Una linea di produzione ferma per mancanza di materia prima costa mediamente tra i 5.000 e i 15.000 euro l’ora, secondo le stime del settore manifatturiero europeo. Eppure, in molte PMI italiane, la gestione delle scorte di magazzino è ancora affidata a fogli Excel, conteggi manuali e intuizioni dei responsabili di magazzino.

Il risultato? Rotture di stock improvvise da un lato, eccesso di giacenze dall’altro. Entrambi i problemi hanno un costo reale — e spesso sottovalutato.
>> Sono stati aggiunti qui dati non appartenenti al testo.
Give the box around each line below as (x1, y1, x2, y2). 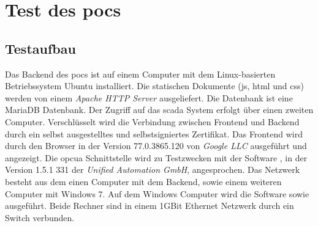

In questa guida analizziamo cos’è una scorta di magazzino, come si classifica, come si calcola in modo corretto e come un software gestionale integrato può trasformare il magazzino da centro di costo a leva strategica per l’azienda.

Cosa sono le scorte di magazzino

Le scorte di magazzino sono l’insieme dei materiali fisicamente presenti in azienda in un dato momento. Includono materie prime, componenti, semilavorati e prodotti finiti.

Non si tratta di semplice “merce che aspetta”. Ogni articolo in magazzino rappresenta capitale immobilizzato: denaro che non genera valore finché non entra nel ciclo produttivo o non viene venduto.

La gestione delle scorte di magazzino ha un obiettivo preciso: garantire la continuità operativa — produzione e consegne senza interruzioni — minimizzando al tempo stesso il capitale fermo a magazzino.

Trovare questo equilibrio non è banale. Richiede metodo, dati affidabili e strumenti software adeguati.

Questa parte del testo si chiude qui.